I am sorry for bumping in too and I apologize for this not being related to Pytorch. I have been scratching my head trying to implement this exactly in Tensorflow.Keras. Would anyone here know how to approach this in Tensorflow.Keras? I have my data in:

X_train, X_test, y_train, y_test = train_test_split(X, y, test_size=0.2, random_state=1) 

train_data = tf.data.Dataset.from_generator(lambda: (X_train, y_train),  output_types=(tf.float64, tf.float64),  output_shapes=(tf.TensorShape([None, 50]), tf.TensorShape([None, 2])))

val_data = tf.data.Dataset.from_generator(lambda: (X_test, y_test), output_types=(tf.float64, tf.float64),  output_shapes=(tf.TensorShape([None, 50]), ([None, 2])) )

luozhouyang · November 26, 2021, 4:29am

This solution is OK when use Dataset. Your code requires the size of the dataset, but I have a IterableDataset, whose size is unknown. So how can I implement bucket_by_sequence_length?
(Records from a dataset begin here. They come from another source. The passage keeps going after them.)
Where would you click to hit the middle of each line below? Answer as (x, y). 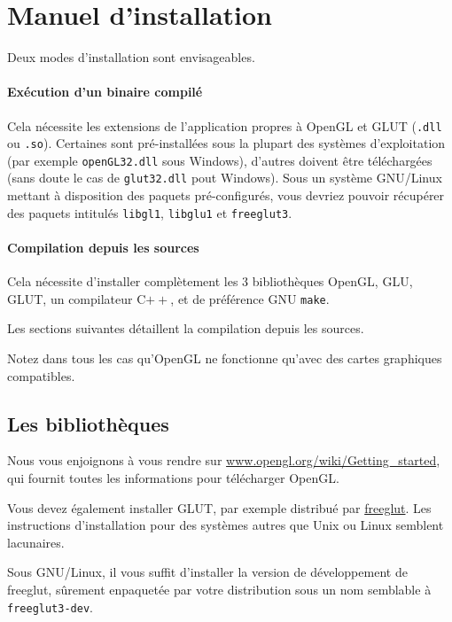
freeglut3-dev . (50, 606)
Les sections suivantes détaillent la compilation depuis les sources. (186, 328)
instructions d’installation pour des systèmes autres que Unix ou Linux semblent (226, 525)
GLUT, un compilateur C (77, 298)
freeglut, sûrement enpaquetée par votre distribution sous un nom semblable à (219, 589)
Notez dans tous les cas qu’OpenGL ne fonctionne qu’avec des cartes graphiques (225, 358)
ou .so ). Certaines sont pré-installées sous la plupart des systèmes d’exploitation (226, 143)
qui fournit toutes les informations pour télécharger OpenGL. (173, 478)
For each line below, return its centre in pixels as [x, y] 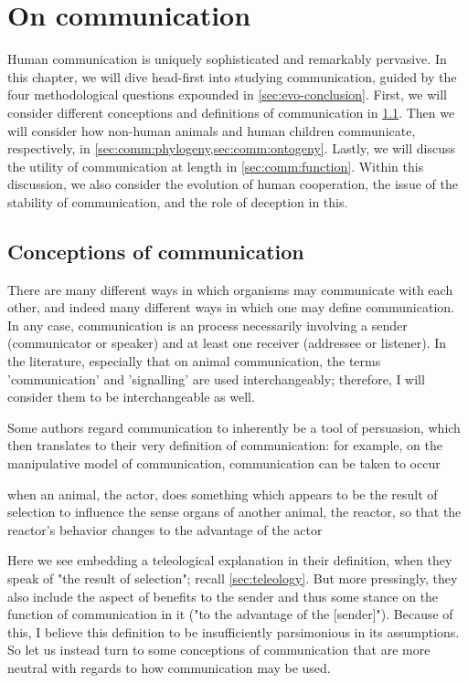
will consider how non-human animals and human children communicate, [212, 130]
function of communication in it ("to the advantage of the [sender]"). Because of [230, 614]
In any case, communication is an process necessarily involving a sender [207, 325]
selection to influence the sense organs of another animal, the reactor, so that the [234, 512]
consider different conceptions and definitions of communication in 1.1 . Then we [231, 112]
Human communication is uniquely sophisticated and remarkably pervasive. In [227, 59]
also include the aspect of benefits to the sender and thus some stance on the [223, 596]
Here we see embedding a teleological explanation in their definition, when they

vdw · November 12, 2022, 12:39pm

If anyone is interested, I’ve implemented an simplified version. It works the same way, but also support Seq2Seq datasets, i.e., where the inputs and targets are sequences. This means that each batch will only contain sample with the same combination of input and target length to make any padding unnecessary.

import numpy as np
from torch.utils.data import Dataset, Sampler


class BaseDataset(Dataset):

    def __init__(self, inputs, targets):
        self.inputs = inputs
        self.targets = targets

    def __len__(self):
        return len(self.inputs)

    def __getitem__(self, index):
        if self.targets is None:
            return np.asarray(self.inputs[index])
        else:
            return np.asarray(self.inputs[index]), np.asarray(self.targets[index])
                
        
class EqualLengthsBatchSampler(Sampler):

    def __init__(self, batch_size, inputs, targets):
        
        # Throw an error if the number of inputs and targets don't match
        if targets is not None:
            if len(inputs) != len(targets):
                raise Exception("[BucketBatchSampler] inputs and targets have different sizes")
        
        # Remember batch size and number of samples
        self.batch_size, self.num_samples = batch_size, len(inputs)
        
        self.unique_length_pairs = set()
        self.lengths_to_samples = {}
        
        for i in range(0, len(inputs)):
            len_input = len(inputs[i])
            try:
                # Fails if targets[i] is not a sequence but a scalar (e.g., a class label)
                len_target = len(targets[i])
            except:
                # In case of failure, we just the length to 1 (value doesn't matter, it only needs to be a constant)
                len_target = 1

            # Add length pair to set of all seen pairs
            self.unique_length_pairs.add((len_input, len_target))
        
            # For each lengths pair, keep track of which sample indices for this pair
            # E.g.: self.lengths_to_sample = { (4,5): [3,5,11], (5,5): [1,2,9], ...}
            if (len_input, len_target) in self.lengths_to_samples:
                self.lengths_to_samples[(len_input, len_target)].append(i)
            else:
                self.lengths_to_samples[(len_input, len_target)] = [i]
        
        # Convert set of unique length pairs to a list so we can shuffle it later
        self.unique_length_pairs = list(self.unique_length_pairs)
        
    def __len__(self):
        return self.num_samples
    
    def __iter__(self):

        # Shuffle list of unique length pairs
        np.random.shuffle(self.unique_length_pairs)
        
        # Iterate over all possible sentence length pairs
        for length_pair in self.unique_length_pairs:
            
            # Get indices of all samples for the current length pairs
            # for example, all indices with a lenght pair of (8,7)
            sequence_indices = self.lengths_to_samples[length_pair]
            sequence_indices = np.array(sequence_indices)
            
            # Shuffle array of sequence indices
            np.random.shuffle(sequence_indices)

            # Compute the number of batches
            num_batches = np.ceil(len(sequence_indices) / self.batch_size)

            # Loop over all possible batches
            for batch_indices in np.array_split(sequence_indices, num_batches):
                yield np.asarray(batch_indices)

I just implemented it for a tutorial, but maybe it’s useful for others.